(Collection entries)
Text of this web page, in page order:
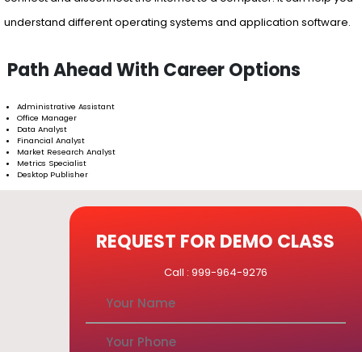
understand different operating systems and application software.
Path Ahead With Career Options
Administrative Assistant
Office Manager
Data Analyst
Financial Analyst
Market Research Analyst
Metrics Specialist
Desktop Publisher
REQUEST FOR DEMO CLASS
Call : 999-964-9276

* _Exercise directions_:
Could you output exactly the lines from the one containing "Market Research Analyst" to the end of the entries above, both included, and no others?

* _Task output_:
Market Research Analyst
Metrics Specialist
Desktop Publisher
REQUEST FOR DEMO CLASS
Call : 999-964-9276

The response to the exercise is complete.